*EXERCISE DIRECTIONS*. Look below for the line containing "Refine Results" and the line containing "accounting platforms to", then set down both and every line between them exactly, without pictures.

Stored records:
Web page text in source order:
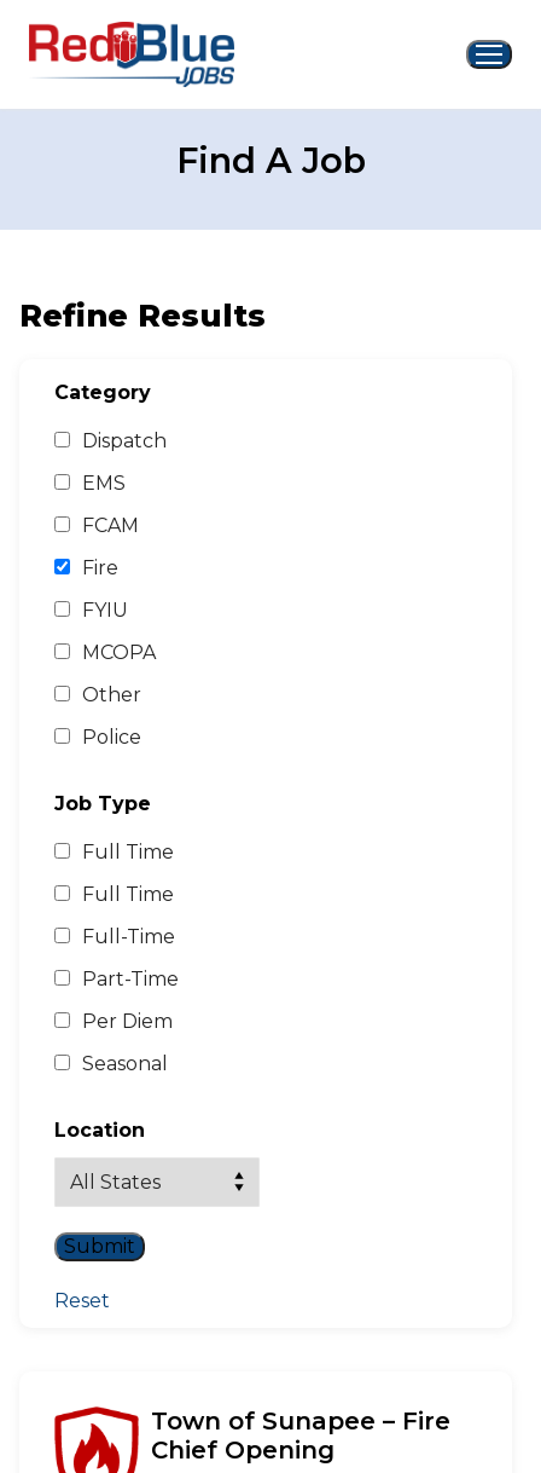
content
Find A Job
Refine Results
Category
Dispatch
EMS
FCAM
Fire
FYIU
MCOPA
Other
Police
Job Type
Full Time
Full Time
Full-Time
Part-Time
Per Diem
Seasonal
Location
Reset
Town of Sunapee – Fire
Chief Opening
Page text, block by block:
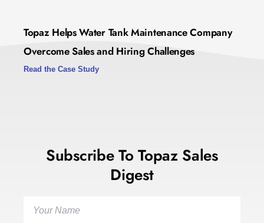
Topaz Helps Water Tank Maintenance Company
Overcome Sales and Hiring Challenges
Read the Case Study
Subscribe To Topaz Sales
Digest
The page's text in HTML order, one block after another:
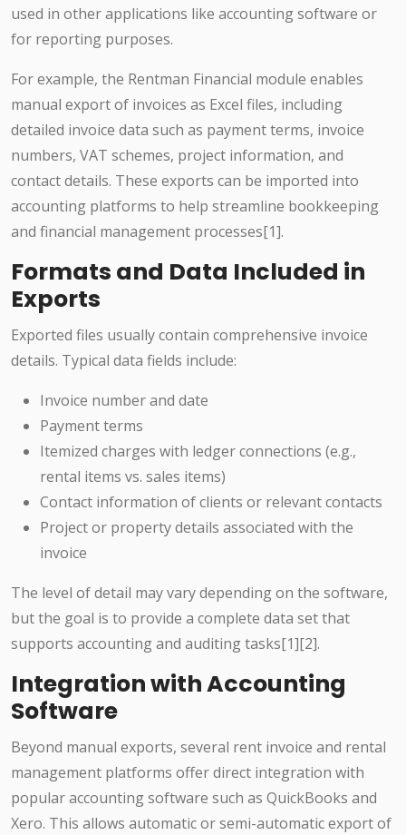
used in other applications like accounting software or
for reporting purposes.
For example, the Rentman Financial module enables
manual export of invoices as Excel files, including
detailed invoice data such as payment terms, invoice
numbers, VAT schemes, project information, and
contact details. These exports can be imported into
accounting platforms to help streamline bookkeeping
and financial management processes[1].
Formats and Data Included in
Exports
Exported files usually contain comprehensive invoice
details. Typical data fields include:
Invoice number and date
Payment terms
Itemized charges with ledger connections (e.g.,
rental items vs. sales items)
Contact information of clients or relevant contacts
Project or property details associated with the
invoice
The level of detail may vary depending on the software,
but the goal is to provide a complete data set that
supports accounting and auditing tasks[1][2].
Integration with Accounting
Software
Beyond manual exports, several rent invoice and rental
management platforms offer direct integration with
popular accounting software such as QuickBooks and
Xero. This allows automatic or semi-automatic export of
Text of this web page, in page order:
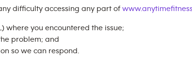
difficulty accessing any part of
where you encountered the issue;
problem; and
so we can respond.
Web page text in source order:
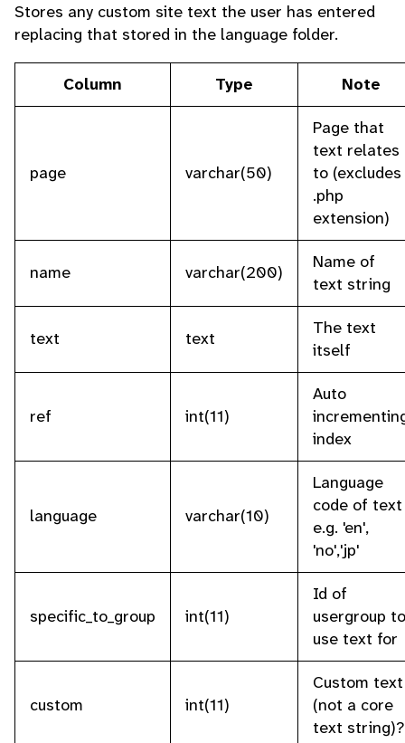
Stores any custom site text the user has entered
replacing that stored in the language folder.
Column Type Note
page varchar(50)
Page that
text relates
to (excludes
.php
extension)
name varchar(200)
Name of
text string
text text
The text
itself
ref int(11)
Auto
index
language varchar(10)
Language
code of text
e.g. 'en',
'no','jp'
specific_to_group int(11)
Id of
usergroup to
use text for
custom int(11)
Custom text
(not a core
text string)?
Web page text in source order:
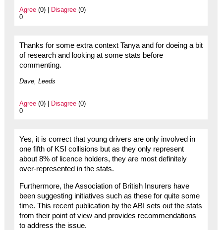
Agree(0) | Disagree(0)
0
Thanks for some extra context Tanya and for doeing a bit
of research and looking at some stats before
commenting.
Dave, Leeds
Agree(0) | Disagree(0)
0
Yes, it is correct that young drivers are only involved in
one fifth of KSI collisions but as they only represent
about 8% of licence holders, they are most definitely
over-represented in the stats.
Furthermore, the Association of British Insurers have
been suggesting initiatives such as these for quite some
time. This recent publication by the ABI sets out the stats
from their point of view and provides recommendations
to address the issue.
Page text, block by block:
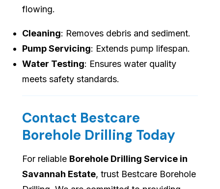
flowing.
Cleaning: Removes debris and sediment.
Pump Servicing: Extends pump lifespan.
Water Testing: Ensures water quality
meets safety standards.
Contact Bestcare
Borehole Drilling Today
For reliable Borehole Drilling Service in
Savannah Estate, trust Bestcare Borehole
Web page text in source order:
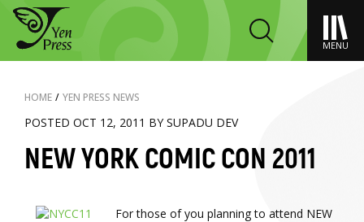
MENU
HOME / YEN PRESS NEWS
POSTED OCT 12, 2011 BY SUPADU DEV
NEW YORK COMIC CON 2011
For those of you planning to attend NEW
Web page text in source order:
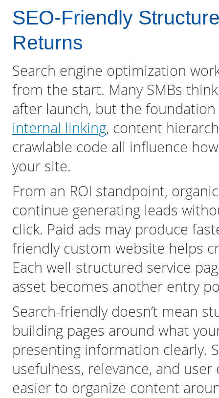
SEO-Friendly
Returns
Search engine optimization
from the start. Many SMBs
after launch, but the
internal linking, content
crawlable code all influence
your site.
From an ROI standpoint,
continue generating leads
click. Paid ads may produce
friendly custom website helps
Each well-structured service
asset becomes another entry
Search-friendly doesn’t mean
building pages around what
presenting information clearly.
usefulness, relevance, and
easier to organize content
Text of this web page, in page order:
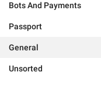
Bots And Payments
Passport
General
Unsorted
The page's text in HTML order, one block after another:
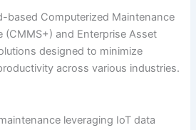
based Computerized Maintenance
(CMMS+) and Enterprise Asset
designed to minimize
across various industries.
leveraging IoT data
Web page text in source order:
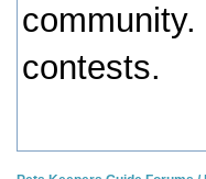
contests.

*SOLUTION TO THIS TASK*.
Refine Results
Category
Dispatch
EMS
FCAM
Fire
FYIU
MCOPA
Other
Police
Job Type
Full Time
Full Time
Full-Time
Part-Time
Per Diem
Seasonal
Location
Reset
Town of Sunapee – Fire
Chief Opening
Page text, block by block:
Topaz Helps Water Tank Maintenance Company
Overcome Sales and Hiring Challenges
Read the Case Study
Subscribe To Topaz Sales
Digest
The page's text in HTML order, one block after another:
used in other applications like accounting software or
for reporting purposes.
For example, the Rentman Financial module enables
manual export of invoices as Excel files, including
detailed invoice data such as payment terms, invoice
numbers, VAT schemes, project information, and
contact details. These exports can be imported into
accounting platforms to help streamline bookkeeping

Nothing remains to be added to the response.